To all those young people wishing to embark on a career in Data Science, my advice was to begin with a Data Engineering job rather than directly as a Data Scientist… Today, I would like to walk you through the apprenticeships and training programmes that will help you become a Data Engineer.
Data Engineer: which training programmes to choose?
The Data Engineer is one who has a perfect understanding of Big Data ecosystems such as Spark or Hadoop as well as, of course, their programming. Data Engineers specifically perform the following tasks:
- Operationalize Big Data infrastructure
- Handle data ingestion and display in and from the infrastructure
- Take care of the preparation, and 1st level re-coding, of data
- Program, automate and optimize algorithms in the target infrastructure
“A Data Engineer is first and foremost an IT engineer”
A Data Engineer is first and foremost an IT engineer.
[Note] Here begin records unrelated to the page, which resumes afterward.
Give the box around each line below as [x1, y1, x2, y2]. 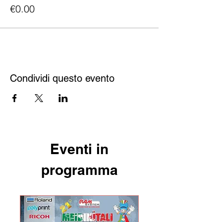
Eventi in [50, 141, 109, 157]
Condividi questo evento [10, 72, 114, 84]
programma [41, 162, 118, 178]

As such, formal training in IT from universities and engineering schools in Big Data and of course, Data Engineering is perfectly suitable for the position.
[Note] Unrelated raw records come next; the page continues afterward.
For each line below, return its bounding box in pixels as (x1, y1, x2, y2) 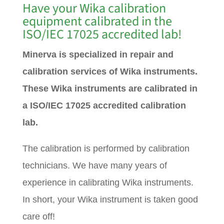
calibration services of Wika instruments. (22, 66, 197, 76)
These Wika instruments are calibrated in (22, 83, 197, 93)
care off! (22, 211, 55, 221)
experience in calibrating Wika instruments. (22, 177, 193, 187)
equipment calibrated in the (22, 12, 172, 30)
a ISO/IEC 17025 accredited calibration (22, 100, 186, 110)
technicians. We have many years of (22, 160, 167, 170)
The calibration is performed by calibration (22, 143, 189, 153)

It should preferably include the most advanced possible course in Python and Scala languages, and of course also include high-level proficiency in SQL and its NoSQL modern “versions” like Hive, Impala or Spark SQL
Technical education programmes (we are not talking about “soft skills” here, which will be addressed in a later article) for their part, have to focus on major areas covering at the very least Big Data, the Cloud, DevOps methods and of course, Artificial Intelligence.
Regarding Big Data, the imperatives are naturally Spark and Hadoop. Hadoop encompasses the whole ecosystem known as “Zookeeper,” and includes technologies such as Hive, Nifi, Oozie and Kafka. A significant number of these technologies are Java-based, it is thus a good idea to have a sound knowledge of Java to better control the environment, but you do not have to be a Java JEE developer to become a Data Engineer (least of all a Data Scientist).
Spark is now a must
On the other hand, Spark is absolutely essential. You can approach it in two ways, either through Python by means of PySpark, or through the Scala language. Both options are available, but needless to say that having both feathers in your cap would be ideal.
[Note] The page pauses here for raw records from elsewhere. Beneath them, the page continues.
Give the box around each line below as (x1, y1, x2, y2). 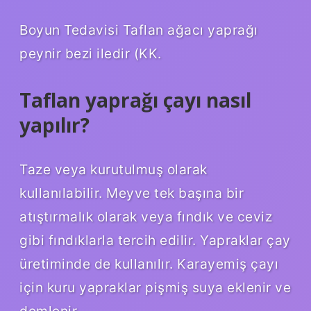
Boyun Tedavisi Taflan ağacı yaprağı (19, 21, 258, 38)
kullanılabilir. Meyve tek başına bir (19, 184, 244, 201)
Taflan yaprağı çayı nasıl (19, 86, 251, 113)
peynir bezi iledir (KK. (19, 44, 162, 62)
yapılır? (19, 111, 90, 138)
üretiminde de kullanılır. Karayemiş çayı (19, 255, 278, 272)
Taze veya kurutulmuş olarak (19, 160, 208, 178)
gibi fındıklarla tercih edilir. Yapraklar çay (19, 231, 291, 249)

Regarding the Cloud, since there is no lack of private publishers, choices must be made. What matters is mastering the Spark and Hadoop infrastructures in the target cloud(s) that you have chosen to study. Indeed, each cloud has its own specific technical characteristics, in particular Artificial Intelligence APIs provided by the publisher, that you would be wise to get to know.
Carrying out an AI project
This brings us to Artificial Intelligence (AI), a field in which Python, of course, reigns supreme. Beware however as, in addition to Python, you will be required to have an expert knowledge of quite a few Python libraries in order to be able to see a whole project through. Here we can only mention the most important libraries such as Numpy, Pandas, Mathplotlib, Scikit-learn, Mllib, etc. You should also have a good understanding of version control systems and notebooks such as Git, GitHub, GitLab, Jupyter, Zeppelin, etc.
It is always possible to execute an AI project 100% in Python, but no customer (internal or external) will want to buy such AI because it will be too expensive and too difficult to maintain.
Therefore, you must also be able to manage Artificial Intelligence platforms available on the market. There are a number of those and the objective of this article is not to draw up an exhaustive list of these platforms or to compare them. In this regard, I would like to draw your attention to, for example, Gartner’s – Magic Quadrant 2019 benchmarks relating to Data Science and Machine Learning platforms.
Technical and project management training
Besides the technical education programmes outlined above, you should also consider training in project management methods which include namely DevOps methods and the inescapable CRISP method. The Scrum method must also be understood but beware of “poor combinations” of methods in Data Science, as for instance CRISP must always be given priority over Scrum. To support DevOps, docker and kubernetes technologies are particularly interesting.
This is why Business & Decision has launched the Data School (École de la Data) in France in order to train Data Engineers, and ultimately Data Scientists and Data Analysts. The idea behind this project being to ensure that the talented young people who join our ranks are fully operational after having attended Business & Decision’s Data School. The course provided lasts three months and complements what is being taught in engineering schools and universities.